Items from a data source
________________________

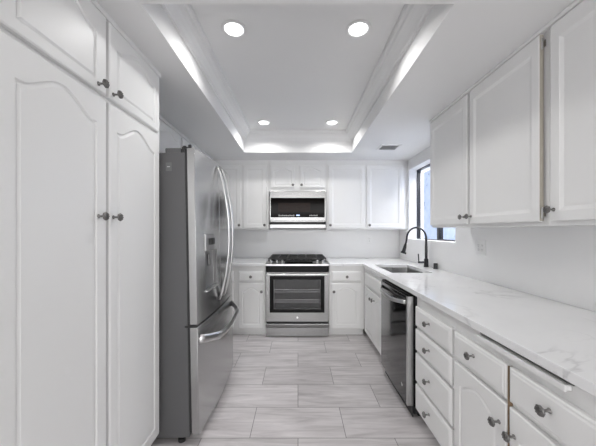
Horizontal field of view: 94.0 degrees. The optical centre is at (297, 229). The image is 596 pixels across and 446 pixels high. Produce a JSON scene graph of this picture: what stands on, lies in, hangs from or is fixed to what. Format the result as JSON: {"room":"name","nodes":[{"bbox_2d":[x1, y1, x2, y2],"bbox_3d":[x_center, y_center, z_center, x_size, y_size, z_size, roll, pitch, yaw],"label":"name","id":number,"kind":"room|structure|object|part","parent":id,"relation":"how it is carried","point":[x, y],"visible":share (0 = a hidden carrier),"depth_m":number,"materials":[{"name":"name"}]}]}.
{"room":"kitchen","nodes":[
{"label":"kitchen","id":0,"kind":"room"},
{"bbox_2d":[151,329,440,445],"bbox_3d":[0.050,1.340,-0.450,3.300,0.060,9.340,0,0,0],"label":"floor","id":1,"kind":"structure","parent":0,"point":[333,389],"depth_m":2.16,"materials":[{"name":"grey tile"}]},
{"bbox_2d":[0,0,160,445],"bbox_3d":[-1.131,0.180,1.206,0.694,2.259,0.972,0,0,0],"label":"pantry cabinet","id":2,"kind":"object","parent":1,"relation":"on","point":[79,100],"visible":1,"depth_m":1.03,"materials":[{"name":"white wood"}]},
{"bbox_3d":[-0.834,-0.746,0.974,0.020,0.333,0.448,0,0,0],"label":"door","id":3,"kind":"part","parent":2,"relation":"part of","materials":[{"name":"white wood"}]},
{"bbox_3d":[-0.834,0.326,0.974,0.020,1.768,0.448,0,0,0],"label":"door","id":4,"kind":"part","parent":2,"relation":"part of","materials":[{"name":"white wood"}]},
{"bbox_3d":[-0.854,0.141,1.206,0.020,2.179,0.972,0,0,0],"label":"frame","id":5,"kind":"part","parent":2,"relation":"part of","materials":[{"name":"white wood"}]},
{"bbox_3d":[-0.804,-0.604,1.147,0.039,0.037,0.037,0,0,0],"label":"knob","id":6,"kind":"part","parent":2,"relation":"part of","materials":[{"name":"grey metal"}]},
{"bbox_3d":[-0.804,-0.057,1.147,0.039,0.037,0.037,0,0,0],"label":"knob","id":7,"kind":"part","parent":2,"relation":"part of","materials":[{"name":"grey metal"}]},
{"bbox_3d":[-0.804,-0.604,1.240,0.039,0.037,0.037,0,0,0],"label":"knob","id":8,"kind":"part","parent":2,"relation":"part of","materials":[{"name":"grey metal"}]},
{"bbox_3d":[-0.804,-0.057,1.240,0.039,0.037,0.037,0,0,0],"label":"knob","id":9,"kind":"part","parent":2,"relation":"part of","materials":[{"name":"grey metal"}]},
{"bbox_3d":[-0.834,-0.746,1.434,0.020,0.333,0.436,0,0,0],"label":"door","id":10,"kind":"part","parent":2,"relation":"part of","materials":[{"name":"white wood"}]},
{"bbox_3d":[-0.834,0.326,1.434,0.020,1.768,0.436,0,0,0],"label":"door","id":11,"kind":"part","parent":2,"relation":"part of","materials":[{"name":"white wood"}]},
{"bbox_2d":[156,144,238,442],"bbox_3d":[-0.965,0.396,2.147,0.925,1.836,0.917,-1,0,0],"label":"refrigerator","id":12,"kind":"object","parent":1,"relation":"on","point":[196,227],"visible":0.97,"depth_m":1.70,"materials":[{"name":"grey metal"}]},
{"bbox_3d":[-0.638,0.040,1.921,0.068,1.085,0.443,-1,0,0],"label":"door","id":13,"kind":"part","parent":12,"relation":"part of","materials":[{"name":"silver metal"}]},
{"bbox_3d":[-0.623,0.924,2.150,0.068,0.655,0.900,-1,0,0],"label":"freezer drawer","id":14,"kind":"part","parent":12,"relation":"part of","materials":[{"name":"silver metal"}]},
{"bbox_3d":[-0.562,0.697,2.144,0.109,0.097,0.853,-1,0,0],"label":"handle","id":15,"kind":"part","parent":12,"relation":"part of","materials":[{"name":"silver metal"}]},
{"bbox_3d":[-0.558,0.021,2.090,0.099,1.006,0.019,-1,0,0],"label":"handle","id":16,"kind":"part","parent":12,"relation":"part of","materials":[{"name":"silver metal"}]},
{"bbox_3d":[-0.638,0.040,2.374,0.068,1.085,0.451,-1,0,0],"label":"door","id":17,"kind":"part","parent":12,"relation":"part of","materials":[{"name":"silver metal"}]},
{"bbox_3d":[-0.559,0.021,2.205,0.099,1.006,0.019,-1,0,0],"label":"handle","id":18,"kind":"part","parent":12,"relation":"part of","materials":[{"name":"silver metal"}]},
{"bbox_2d":[231,266,265,333],"bbox_3d":[-0.940,0.878,3.738,1.076,0.864,0.721,0,0,0],"label":"base cabinet","id":19,"kind":"object","parent":1,"relation":"on","point":[248,293],"visible":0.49,"depth_m":3.42,"materials":[{"name":"white wood"}]},
{"bbox_3d":[-0.998,0.932,3.429,0.400,0.555,0.020,0,0,0],"label":"door","id":20,"kind":"part","parent":19,"relation":"part of","materials":[{"name":"white wood"}]},
{"bbox_2d":[232,258,267,265],"bbox_3d":[-0.939,0.427,3.754,1.078,0.035,0.688,0,0,0],"label":"countertop","id":21,"kind":"structure","parent":19,"relation":"on","point":[236,261],"depth_m":3.62,"materials":[{"name":"white stone"}]},
{"bbox_3d":[-0.578,0.573,3.428,0.309,0.125,0.023,0,0,0],"label":"drawer","id":22,"kind":"part","parent":19,"relation":"part of","materials":[{"name":"white wood"}]},
{"bbox_3d":[-0.578,0.932,3.429,0.309,0.555,0.020,0,0,0],"label":"door","id":23,"kind":"part","parent":19,"relation":"part of","materials":[{"name":"white wood"}]},
{"bbox_2d":[265,254,328,335],"bbox_3d":[-0.008,0.832,3.711,0.778,0.957,0.738,0,0,0],"label":"gas range","id":24,"kind":"object","parent":1,"relation":"on","point":[297,285],"visible":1,"depth_m":3.40,"materials":[{"name":"grey metal"}]},
{"bbox_3d":[-0.008,0.538,3.368,0.751,0.021,0.050,0,0,0],"label":"handle","id":25,"kind":"part","parent":24,"relation":"part of","materials":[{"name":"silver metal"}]},
{"bbox_2d":[265,254,328,265],"bbox_3d":[-0.008,0.397,3.736,0.778,0.088,0.687,0,0,0],"label":"cooktop","id":26,"kind":"object","parent":24,"relation":"in","point":[275,259],"depth_m":3.50,"materials":[{"name":"grey metal"}]},
{"bbox_3d":[-0.008,0.476,3.427,0.772,0.068,0.044,0,0,0],"label":"trim","id":27,"kind":"part","parent":24,"relation":"part of","materials":[{"name":"black"}]},
{"bbox_3d":[-0.008,1.220,3.414,0.772,0.156,0.070,0,0,0],"label":"storage drawer","id":28,"kind":"part","parent":24,"relation":"part of","materials":[{"name":"silver metal"}]},
{"bbox_3d":[-0.008,0.818,3.421,0.772,0.604,0.056,0,0,0],"label":"oven door","id":29,"kind":"part","parent":24,"relation":"part of","materials":[{"name":"silver metal"}]},
{"bbox_3d":[-0.010,0.788,3.401,0.579,0.366,0.004,0,0,0],"label":"oven glass","id":30,"kind":"part","parent":24,"relation":"part of","materials":[{"name":"grey glass"}]},
{"bbox_2d":[329,266,363,333],"bbox_3d":[0.602,0.878,3.738,0.432,0.864,0.721,0,0,0],"label":"base cabinet","id":31,"kind":"object","parent":1,"relation":"on","point":[346,283],"visible":0.93,"depth_m":3.42,"materials":[{"name":"white wood"}]},
{"bbox_3d":[0.595,0.573,3.428,0.362,0.125,0.023,0,0,0],"label":"drawer","id":32,"kind":"part","parent":31,"relation":"part of","materials":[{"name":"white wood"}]},
{"bbox_3d":[0.595,0.932,3.429,0.362,0.555,0.020,0,0,0],"label":"door","id":33,"kind":"part","parent":31,"relation":"part of","materials":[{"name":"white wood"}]},
{"bbox_2d":[364,267,383,353],"bbox_3d":[1.129,0.878,3.005,0.738,0.864,0.865,0,0,0],"label":"base cabinet","id":34,"kind":"object","parent":1,"relation":"on","point":[372,281],"visible":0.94,"depth_m":2.97,"materials":[{"name":"white wood"}]},
{"bbox_3d":[0.809,0.940,3.150,0.020,0.540,0.370,0,0,0],"label":"door","id":35,"kind":"part","parent":34,"relation":"part of","materials":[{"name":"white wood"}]},
{"bbox_3d":[0.809,0.940,2.777,0.020,0.540,0.355,0,0,0],"label":"door","id":36,"kind":"part","parent":34,"relation":"part of","materials":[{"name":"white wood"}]},
{"bbox_2d":[380,279,420,416],"bbox_3d":[1.052,0.881,2.236,0.697,0.858,0.637,0,0,0],"label":"dishwasher","id":37,"kind":"object","parent":1,"relation":"on","point":[398,306],"visible":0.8,"depth_m":2.06,"materials":[{"name":"silver metal"}]},
{"bbox_3d":[0.734,0.519,2.245,0.062,0.047,0.566,0,0,0],"label":"handle","id":38,"kind":"part","parent":37,"relation":"part of","materials":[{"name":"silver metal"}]},
{"bbox_3d":[0.776,0.843,2.245,0.044,0.758,0.620,0,0,0],"label":"door","id":39,"kind":"part","parent":37,"relation":"part of","materials":[{"name":"silver metal"}]},
{"bbox_3d":[0.803,1.266,2.245,0.005,0.081,0.610,0,0,0],"label":"toe panel","id":40,"kind":"part","parent":37,"relation":"part of","materials":[{"name":"black"}]},
{"bbox_3d":[0.762,0.843,1.943,0.003,0.758,0.024,0,0,0],"label":"edge trim","id":41,"kind":"part","parent":37,"relation":"part of","materials":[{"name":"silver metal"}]},
{"bbox_3d":[0.781,0.843,1.933,0.035,0.758,0.003,0,0,0],"label":"edge trim","id":42,"kind":"part","parent":37,"relation":"part of","materials":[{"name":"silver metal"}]},
{"bbox_2d":[416,297,455,445],"bbox_3d":[1.128,0.878,1.679,0.741,0.864,0.473,0,0,0],"label":"base cabinet","id":43,"kind":"object","parent":1,"relation":"on","point":[435,329],"visible":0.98,"depth_m":1.62,"materials":[{"name":"white wood"}]},
{"bbox_3d":[0.777,1.122,1.688,0.039,0.037,0.037,0,0,0],"label":"knob","id":44,"kind":"part","parent":43,"relation":"part of","materials":[{"name":"grey metal"}]},
{"bbox_3d":[0.808,1.130,1.675,0.023,0.170,0.445,0,0,0],"label":"drawer","id":45,"kind":"part","parent":43,"relation":"part of","materials":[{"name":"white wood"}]},
{"bbox_3d":[0.808,0.930,1.675,0.023,0.190,0.445,0,0,0],"label":"drawer","id":46,"kind":"part","parent":43,"relation":"part of","materials":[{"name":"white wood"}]},
{"bbox_3d":[0.808,0.743,1.675,0.023,0.145,0.445,0,0,0],"label":"drawer","id":47,"kind":"part","parent":43,"relation":"part of","materials":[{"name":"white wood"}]},
{"bbox_3d":[0.808,0.584,1.675,0.023,0.132,0.445,0,0,0],"label":"drawer","id":48,"kind":"part","parent":43,"relation":"part of","materials":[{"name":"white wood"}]},
{"bbox_2d":[454,319,595,445],"bbox_3d":[1.128,0.878,1.031,0.741,0.864,0.822,0,0,0],"label":"base cabinet","id":49,"kind":"object","parent":1,"relation":"on","point":[502,397],"visible":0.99,"depth_m":1.05,"materials":[{"name":"white wood"}]},
{"bbox_2d":[326,258,595,396],"bbox_3d":[0.941,0.427,2.349,1.114,0.035,3.498,0,0,0],"label":"countertop","id":50,"kind":"structure","parent":49,"relation":"on","point":[558,337],"depth_m":1.35,"materials":[{"name":"white stone"}]},
{"bbox_2d":[381,267,421,272],"bbox_3d":[1.103,0.539,2.982,0.443,0.187,0.683,0,0,0],"label":"sink","id":51,"kind":"object","parent":50,"relation":"in","point":[390,269],"visible":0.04,"depth_m":3.30,"materials":[{"name":"silver metal"}]},
{"bbox_2d":[400,227,428,266],"bbox_3d":[1.296,0.186,3.090,0.311,0.447,0.060,0,0,0],"label":"kitchen faucet","id":52,"kind":"object","parent":50,"relation":"on","point":[426,262],"visible":1,"depth_m":3.08,"materials":[{"name":"black metal"}]},
{"bbox_2d":[433,263,437,268],"bbox_3d":[1.450,0.380,2.930,0.048,0.060,0.048,0,0,0],"label":"air gap cap","id":53,"kind":"object","parent":50,"relation":"on","point":[435,265],"visible":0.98,"depth_m":2.91,"materials":[{"name":"black metal"}]},
{"bbox_3d":[0.777,0.572,1.262,0.039,0.037,0.037,0,0,0],"label":"knob","id":54,"kind":"part","parent":49,"relation":"part of","materials":[{"name":"grey metal"}]},
{"bbox_3d":[0.809,0.940,1.248,0.020,0.540,0.360,0,0,0],"label":"door","id":55,"kind":"part","parent":49,"relation":"part of","materials":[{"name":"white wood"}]},
{"bbox_3d":[0.808,0.584,1.248,0.023,0.132,0.360,0,0,0],"label":"drawer","id":56,"kind":"part","parent":49,"relation":"part of","materials":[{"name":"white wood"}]},
{"bbox_3d":[0.780,0.762,1.105,0.039,0.037,0.037,0,0,0],"label":"knob","id":57,"kind":"part","parent":49,"relation":"part of","materials":[{"name":"grey metal"}]},
{"bbox_3d":[0.780,0.765,1.028,0.039,0.037,0.037,0,0,0],"label":"knob","id":58,"kind":"part","parent":49,"relation":"part of","materials":[{"name":"grey metal"}]},
{"bbox_3d":[0.809,0.940,0.858,0.020,0.540,0.395,0,0,0],"label":"door","id":59,"kind":"part","parent":49,"relation":"part of","materials":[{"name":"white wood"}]},
{"bbox_3d":[0.777,0.572,0.880,0.039,0.037,0.037,0,0,0],"label":"knob","id":60,"kind":"part","parent":49,"relation":"part of","materials":[{"name":"grey metal"}]},
{"bbox_3d":[0.808,0.584,0.858,0.023,0.132,0.395,0,0,0],"label":"drawer","id":61,"kind":"part","parent":49,"relation":"part of","materials":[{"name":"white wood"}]},
{"bbox_2d":[271,228,323,229],"bbox_3d":[0.050,0.010,4.160,3.300,2.600,0.120,0,0,0],"label":"wall","id":62,"kind":"structure","parent":0,"point":[271,228],"depth_m":4.10,"materials":[{"name":"white paint"}]},
{"bbox_2d":[214,160,270,229],"bbox_3d":[-0.770,-0.477,3.905,0.750,0.944,0.389,0,0,0],"label":"upper cabinet","id":63,"kind":"object","parent":62,"relation":"attached to","point":[249,179],"visible":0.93,"depth_m":3.75,"materials":[{"name":"white wood"}]},
{"bbox_3d":[-0.943,-0.450,3.760,0.345,0.850,0.020,0,0,0],"label":"door","id":64,"kind":"part","parent":63,"relation":"part of","materials":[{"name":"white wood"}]},
{"bbox_3d":[-0.582,-0.450,3.760,0.317,0.850,0.020,0,0,0],"label":"door","id":65,"kind":"part","parent":63,"relation":"part of","materials":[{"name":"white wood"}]},
{"bbox_2d":[269,160,325,191],"bbox_3d":[-0.005,-0.736,3.905,0.776,0.427,0.389,0,0,0],"label":"upper cabinet","id":66,"kind":"object","parent":62,"relation":"attached to","point":[284,175],"visible":0.97,"depth_m":3.75,"materials":[{"name":"white wood"}]},
{"bbox_3d":[-0.208,-0.722,3.760,0.326,0.306,0.020,0,0,0],"label":"door","id":67,"kind":"part","parent":66,"relation":"part of","materials":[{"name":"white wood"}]},
{"bbox_2d":[270,191,325,227],"bbox_3d":[-0.003,-0.272,3.876,0.743,0.494,0.446,0,0,0],"label":"microwave","id":68,"kind":"object","parent":66,"relation":"attached to","point":[288,209],"visible":1,"depth_m":3.67,"materials":[{"name":"silver metal"}]},
{"bbox_3d":[-0.002,-0.136,3.663,0.736,0.022,0.020,0,0,0],"label":"handle","id":69,"kind":"part","parent":68,"relation":"part of","materials":[{"name":"silver metal"}]},
{"bbox_3d":[-0.004,-0.295,3.689,0.711,0.254,0.027,0,0,0],"label":"door glass","id":70,"kind":"part","parent":68,"relation":"part of","materials":[{"name":"black glass"}]},
{"bbox_3d":[-0.004,-0.049,3.689,0.743,0.048,0.036,0,0,0],"label":"trim","id":71,"kind":"part","parent":68,"relation":"part of","materials":[{"name":"silver metal"}]},
{"bbox_3d":[0.190,-0.722,3.760,0.330,0.306,0.020,0,0,0],"label":"door","id":72,"kind":"part","parent":66,"relation":"part of","materials":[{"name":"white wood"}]},
{"bbox_2d":[233,230,398,257],"bbox_3d":[0.004,0.203,4.093,2.964,0.414,0.012,0,0,0],"label":"backsplash","id":73,"kind":"structure","parent":62,"relation":"attached to","point":[247,243],"depth_m":4.09,"materials":[{"name":"white stone"}]},
{"bbox_2d":[324,160,407,229],"bbox_3d":[0.942,-0.477,3.905,1.114,0.944,0.389,0,0,0],"label":"upper cabinet","id":74,"kind":"object","parent":62,"relation":"attached to","point":[360,194],"visible":0.99,"depth_m":3.75,"materials":[{"name":"white wood"}]},
{"bbox_3d":[0.660,-0.450,3.760,0.494,0.850,0.020,0,0,0],"label":"door","id":75,"kind":"part","parent":74,"relation":"part of","materials":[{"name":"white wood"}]},
{"bbox_3d":[1.172,-0.450,3.760,0.492,0.850,0.020,0,0,0],"label":"door","id":76,"kind":"part","parent":74,"relation":"part of","materials":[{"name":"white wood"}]},
{"bbox_2d":[191,4,404,128],"bbox_3d":[0.010,-1.240,-0.450,2.980,0.080,9.100,0,0,0],"label":"ceiling","id":77,"kind":"structure","parent":0,"point":[295,66],"depth_m":1.91,"materials":[{"name":"white paint"}]},
{"bbox_2d":[221,20,246,37],"bbox_3d":[-0.382,-1.196,1.660,0.151,0.007,0.151,0,0,0],"label":"recessed light","id":78,"kind":"object","parent":77,"relation":"in","point":[231,28],"visible":1,"depth_m":1.65,"materials":[{"name":"white plastic"}]},
{"bbox_2d":[225,23,242,35],"bbox_3d":[-0.382,-1.197,1.660,0.107,0.002,0.107,0,0,6],"label":"diffuser","id":79,"kind":"object","parent":78,"relation":"attached to","point":[231,29],"depth_m":1.66,"materials":[{"name":"white plastic"}]},
{"bbox_2d":[257,120,270,124],"bbox_3d":[-0.380,-1.196,3.100,0.151,0.007,0.151,0,0,0],"label":"recessed light","id":80,"kind":"object","parent":77,"relation":"in","point":[260,122],"visible":1,"depth_m":3.09,"materials":[{"name":"white plastic"}]},
{"bbox_2d":[325,120,338,124],"bbox_3d":[0.380,-1.196,3.100,0.151,0.007,0.151,0,0,0],"label":"recessed light","id":81,"kind":"object","parent":77,"relation":"in","point":[329,122],"visible":1,"depth_m":3.09,"materials":[{"name":"white plastic"}]},
{"bbox_2d":[345,20,370,37],"bbox_3d":[0.360,-1.196,1.660,0.151,0.007,0.151,0,0,0],"label":"recessed light","id":82,"kind":"object","parent":77,"relation":"in","point":[358,28],"visible":1,"depth_m":1.65,"materials":[{"name":"white"}]},
{"bbox_2d":[349,23,367,35],"bbox_3d":[0.360,-1.197,1.660,0.107,0.002,0.107,0,0,-6],"label":"diffuser","id":83,"kind":"object","parent":82,"relation":"attached to","point":[356,29],"depth_m":1.66,"materials":[{"name":"white plastic"}]},
{"bbox_2d":[96,0,574,160],"bbox_3d":[0.010,-1.075,-0.450,2.980,0.249,9.100,0,0,0],"label":"ceiling","id":84,"kind":"structure","parent":0,"point":[459,42],"depth_m":1.68,"materials":[{"name":"white paint"}]},
{"bbox_2d":[161,4,434,141],"bbox_3d":[0.000,-1.141,2.288,1.316,0.118,2.237,0,0,0],"label":"trim","id":85,"kind":"structure","parent":84,"relation":"attached to","point":[183,17],"depth_m":1.97,"materials":[{"name":"white paint"}]},
{"bbox_2d":[376,144,401,149],"bbox_3d":[1.040,-0.945,3.185,0.230,0.010,0.200,0,0,0],"label":"ceiling vent","id":86,"kind":"object","parent":84,"relation":"in","point":[382,146],"visible":1,"depth_m":3.15,"materials":[{"name":"white metal"}]},
{"bbox_2d":[408,147,564,242],"bbox_3d":[1.600,0.010,-0.450,0.200,2.600,9.100,0,0,0],"label":"wall","id":87,"kind":"structure","parent":0,"point":[422,159],"depth_m":3.76,"materials":[{"name":"white paint"}]},
{"bbox_2d":[417,164,454,241],"bbox_3d":[1.632,-0.345,3.195,0.050,0.930,1.130,0,0,0],"label":"window","id":88,"kind":"structure","parent":87,"relation":"in","point":[423,174],"depth_m":3.55,"materials":[{"name":"clear glass"}]},
{"bbox_3d":[1.643,-0.345,3.489,0.004,0.914,0.527,0,0,0],"label":"pane","id":89,"kind":"part","parent":88,"relation":"part of","materials":[{"name":"clear glass"}]},
{"bbox_3d":[1.622,-0.345,2.932,0.022,0.914,0.587,0,0,0],"label":"sash","id":90,"kind":"part","parent":88,"relation":"part of","materials":[{"name":"brown metal"}]},
{"bbox_3d":[1.621,-0.344,2.906,0.004,0.896,0.517,0,0,0],"label":"pane","id":91,"kind":"part","parent":88,"relation":"part of","materials":[{"name":"clear glass"}]},
{"bbox_2d":[429,26,559,227],"bbox_3d":[1.302,-0.484,1.858,0.393,0.929,1.134,0,0,0],"label":"upper cabinet","id":92,"kind":"object","parent":87,"relation":"attached to","point":[490,147],"visible":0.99,"depth_m":1.59,"materials":[{"name":"white wood"}]},
{"bbox_3d":[1.159,-0.484,2.159,0.020,0.888,0.527,0,0,0],"label":"door","id":93,"kind":"part","parent":92,"relation":"part of","materials":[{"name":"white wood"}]},
{"bbox_3d":[1.155,-0.484,1.588,0.020,0.888,0.540,0,0,0],"label":"door","id":94,"kind":"part","parent":92,"relation":"part of","materials":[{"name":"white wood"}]},
{"bbox_2d":[399,226,595,311],"bbox_3d":[1.493,0.195,2.268,0.011,0.429,3.636,0,0,0],"label":"backsplash","id":95,"kind":"structure","parent":87,"relation":"attached to","point":[558,264],"depth_m":1.80,"materials":[{"name":"white stone"}]},
{"bbox_2d":[476,240,485,254],"bbox_3d":[1.482,0.142,2.255,0.009,0.118,0.118,0,0,0],"label":"wall outlet","id":96,"kind":"object","parent":95,"relation":"attached to","point":[480,244],"visible":1,"depth_m":2.24,"materials":[{"name":"white plastic"}]},
{"bbox_2d":[543,0,595,225],"bbox_3d":[1.304,-0.484,0.845,0.388,0.929,0.890,0,0,0],"label":"upper cabinet","id":97,"kind":"object","parent":87,"relation":"attached to","point":[573,30],"visible":1,"depth_m":1.17,"materials":[{"name":"white wood"}]},
{"bbox_3d":[1.130,-0.092,1.250,0.039,0.037,0.037,0,0,0],"label":"knob","id":98,"kind":"part","parent":97,"relation":"part of","materials":[{"name":"grey metal"}]},
{"bbox_3d":[1.180,-0.484,0.845,0.020,0.929,0.890,0,0,0],"label":"frame","id":99,"kind":"part","parent":97,"relation":"part of","materials":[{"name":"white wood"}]},
{"bbox_3d":[-1.540,0.010,-0.450,0.120,2.600,9.100,0,0,0],"label":"wall","id":100,"kind":"structure","parent":0,"visible":0},
{"bbox_2d":[159,115,180,152],"bbox_3d":[-1.304,-0.750,2.197,0.348,0.399,1.006,0,0,0],"label":"upper cabinet","id":101,"kind":"object","parent":100,"relation":"attached to","point":[169,136],"visible":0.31,"depth_m":2.41,"materials":[{"name":"white wood"}]},
{"bbox_2d":[180,133,213,160],"bbox_3d":[-1.304,-0.477,3.235,0.348,0.944,1.060,0,0,0],"label":"upper cabinet","id":102,"kind":"object","parent":100,"relation":"attached to","point":[185,141],"visible":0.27,"depth_m":2.88,"materials":[{"name":"white wood"}]},
{"bbox_3d":[-1.139,-0.465,2.975,0.020,0.880,0.500,0,0,0],"label":"door","id":103,"kind":"part","parent":102,"relation":"part of","materials":[{"name":"white wood"}]}
]}

________________________

▸ **PROMPT**:
Copy each line in the entries above where "frame" turns up.

▸ **TASK RESULT**:
{"bbox_3d":[-0.854,0.141,1.206,0.020,2.179,0.972,0,0,0],"label":"frame","id":5,"kind":"part","parent":2,"relation":"part of","materials":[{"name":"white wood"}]},
{"bbox_3d":[1.180,-0.484,0.845,0.020,0.929,0.890,0,0,0],"label":"frame","id":99,"kind":"part","parent":97,"relation":"part of","materials":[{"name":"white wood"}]},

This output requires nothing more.